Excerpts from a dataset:

··········

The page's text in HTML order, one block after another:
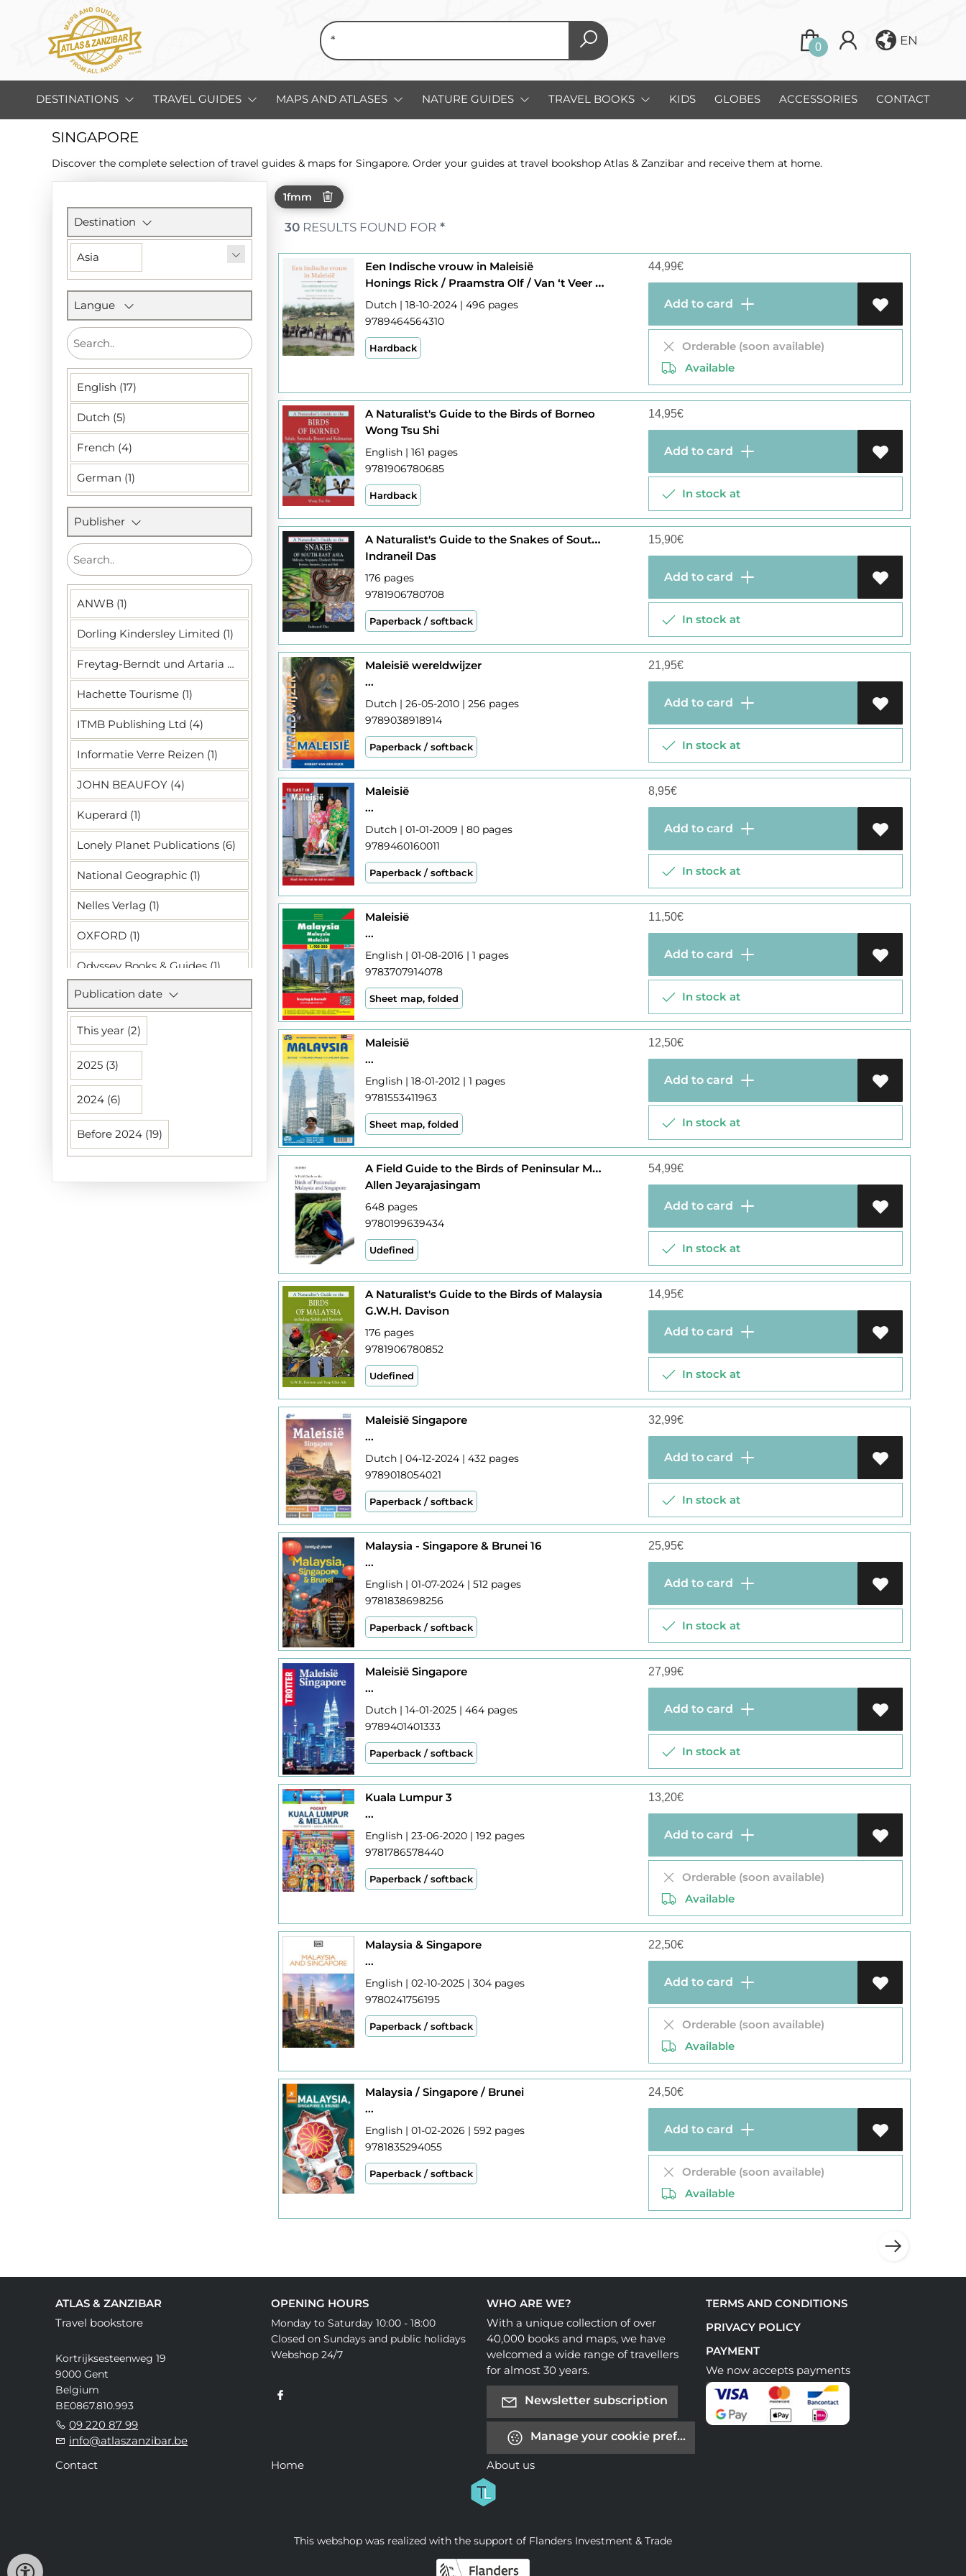
0 EN
DESTINATIONS TRAVEL GUIDES MAPS AND ATLASES NATURE GUIDES TRAVEL BOOKS KIDS GLOBES ACCESSORIES CONTACT
SINGAPORE
Discover the complete selection of travel guides & maps for Singapore. Order your guides at travel bookshop Atlas & Zanzibar and receive them at home.
section
Destination
Asia
Langue
English (17)
Dutch (5)
French (4)
German (1)
Publisher
ANWB (1)
Dorling Kindersley Limited (1)
Freytag-Berndt und Artaria KG (1)
Hachette Tourisme (1)
ITMB Publishing Ltd (4)
Informatie Verre Reizen (1)
JOHN BEAUFOY (4)
Kuperard (1)
Lonely Planet Publications (6)
National Geographic (1)
Nelles Verlag (1)
OXFORD (1)
Odyssey Books & Guides (1)
Petit Fute (1)
Reise Know-How Verlag (1)
Rough Guides (1)
Uitgeverij Elmar (1)
Uitgeverij Lannoo (1)
Walburg (1)
Publication date
This year (2)
2025 (3)
2024 (6)
Before 2024 (19)
1fmm
30 RESULTS FOUND FOR *
Een Indische vrouw in Maleisië
Honings Rick / Praamstra Olf / Van ‘t Veer Coen
Dutch | 18-10-2024 | 496 pages
9789464564310
Hardback
44,99€
Add to card
Orderable (soon available)
Available
A Naturalist's Guide to the Birds of Borneo
Wong Tsu Shi
English | 161 pages
9781906780685
Hardback
14,95€
Add to card
In stock at
A Naturalist's Guide to the Snakes of South-East Asia
Indraneil Das
176 pages
9781906780708
Paperback / softback
15,90€
Add to card
In stock at
Maleisië wereldwijzer
...
Dutch | 26-05-2010 | 256 pages
9789038918914
Paperback / softback
21,95€
Add to card
In stock at
Maleisië
...
Dutch | 01-01-2009 | 80 pages
9789460160011
Paperback / softback
8,95€
Add to card
In stock at
Maleisië
...
English | 01-08-2016 | 1 pages
9783707914078
Sheet map, folded
11,50€
Add to card
In stock at
Maleisië
...
English | 18-01-2012 | 1 pages
9781553411963
Sheet map, folded
12,50€
Add to card
In stock at
A Field Guide to the Birds of Peninsular Malaysia and Singapore
Allen Jeyarajasingam
648 pages
9780199639434
Udefined
54,99€
Add to card
In stock at
A Naturalist's Guide to the Birds of Malaysia
G.W.H. Davison
176 pages
9781906780852
Udefined
14,95€
Add to card
In stock at
Maleisië Singapore
...
Dutch | 04-12-2024 | 432 pages
9789018054021
Paperback / softback
32,99€
Add to card
In stock at
Malaysia - Singapore & Brunei 16
...
English | 01-07-2024 | 512 pages
9781838698256
Paperback / softback
25,95€
Add to card
In stock at
Maleisië Singapore
...
Dutch | 14-01-2025 | 464 pages
9789401401333
Paperback / softback
27,99€
Add to card
In stock at
Kuala Lumpur 3
...
English | 23-06-2020 | 192 pages
9781786578440
Paperback / softback
13,20€
Add to card
Orderable (soon available)
Available
Malaysia & Singapore
...
English | 02-10-2025 | 304 pages
9780241756195
Paperback / softback
22,50€
Add to card
Orderable (soon available)
Available
Malaysia / Singapore / Brunei
...
English | 01-02-2026 | 592 pages
9781835294055
Paperback / softback
24,50€
Add to card
Orderable (soon available)
Available
ATLAS & ZANZIBAR
Travel bookstore
Kortrijksesteenweg 19
9000 Gent
Belgium
BE0867.810.993
09 220 87 99
info@atlaszanzibar.be
OPENING HOURS
Monday to Saturday 10:00 - 18:00
Closed on Sundays and public holidays
Webshop 24/7
WHO ARE WE?
With a unique collection of over
40,000 books and maps, we have
welcomed a wide range of travellers
for almost 30 years.
Newsletter subscription
Manage your cookie preferences
TERMS AND CONDITIONS
PRIVACY POLICY
PAYMENT
We now accepts payments
Contact Home About us
This webshop was realized with the support of Flanders Investment & Trade

··········

BRIEF: Return only the lines between the one holding "Reise Know-How Verlag (1)" and the one holding "Een Indische vrouw in Maleisië", inclusive, exactly as they appear above.

PROBLEM SOLUTION:
Reise Know-How Verlag (1)
Rough Guides (1)
Uitgeverij Elmar (1)
Uitgeverij Lannoo (1)
Walburg (1)
Publication date
This year (2)
2025 (3)
2024 (6)
Before 2024 (19)
1fmm
30 RESULTS FOUND FOR *
Een Indische vrouw in Maleisië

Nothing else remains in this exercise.